If you have to use a separate "audit logging" datastore to augment your relational database then I think you've proven my point.
>the attempt to charge is recorded in a leger
Hint: how do you think this attempt is recorded and fulfilled? Or, do you think "it's just appended" and bank recalculates your balance from scratch every time you spend 1$ on coke can?
Only bank I've heard of that's not using traditional relational database for ledger is Monzo [1] - but they still use Cassandra's transactions.
[1] https://www.scaleyourapp.com/an-insight-into-the-backend-inf...
That's how the bank I worked with did it. Of course there was caching in place so we didn't actually recompute everything every time, but the implementation of that was a lot closer to "commit a kafka offset" than an RDBMS-style transaction. (E.g. we didn't overwrite the "current balance" in-place, we appended a new "current balance as of time x").
Yeah, who could need to know exactly how many items of a particular product they have in stock currently, or how much money a customer has in her account at the particular moment she wants to do a withdrawal? It's really hard to come up with any useful real world examples when this could be the case.
> What do you do when a transaction fails?
It depends on why the transaction fails and in which way. But sometimes it is really useful to make sure that when one account is debited, another one is credited at the same time.
> Of course you can.
Of course, you can't. Because you can't run a million transformations. Whereas querying specific data for any of the one million clients? It's trivial on a relational database.
Moreover. If you need new queries into data, it's again trivial. Because you have the current view of your data, and you don't need to recalculate everything from the beginning of time just because your requirements ever so slightly changed.
> If you have to use a separate "audit logging" datastore to augment your relational database then I think you've proven my point.
No, I haven't.
It's funny, however, that you think that businesses don't require a current view of data and need to re-calc everything from scratch.
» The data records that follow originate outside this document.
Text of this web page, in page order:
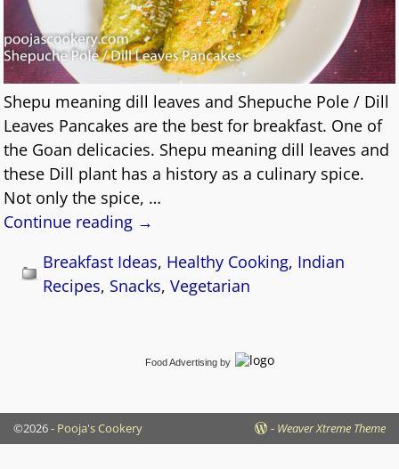
Shepu meaning dill leaves and Shepuche Pole / Dill
Leaves Pancakes are the best for breakfast. One of
the Goan delicacies. Shepu meaning dill leaves and
these Dill plant has a history as a culinary spice.
Not only the spice, …
Continue reading →
Breakfast Ideas, Healthy Cooking, Indian
Recipes, Snacks,Vegetarian
Food Advertising by
©2026 - Pooja's Cookery - Weaver Xtreme Theme

I think you've proved our point
There are just too many scenarios where not having transactions is dog slow or really really unwieldy.
One of those things being “store it in a relational model” or “write a sum to a key value store” or something else.
This ability comes for free with Kafka, but is very not-free when using a relational model.
It's not missing that because it doesn't even address that. I'm answering a specific point.
Transactions were kept by humans, literally for a few centuries, before the algorithm was adapted for computers.
> Relational database seem to be a crazily overengineered solution in search of a problem
Why would an answer to that need to mention Kafka consumers?
This is the part I was responding to.
Having access to the current state of the world is useful, having a log of what happened / how it got that way is essential. You've got to get the foundations right before you build a monumental edifice on top.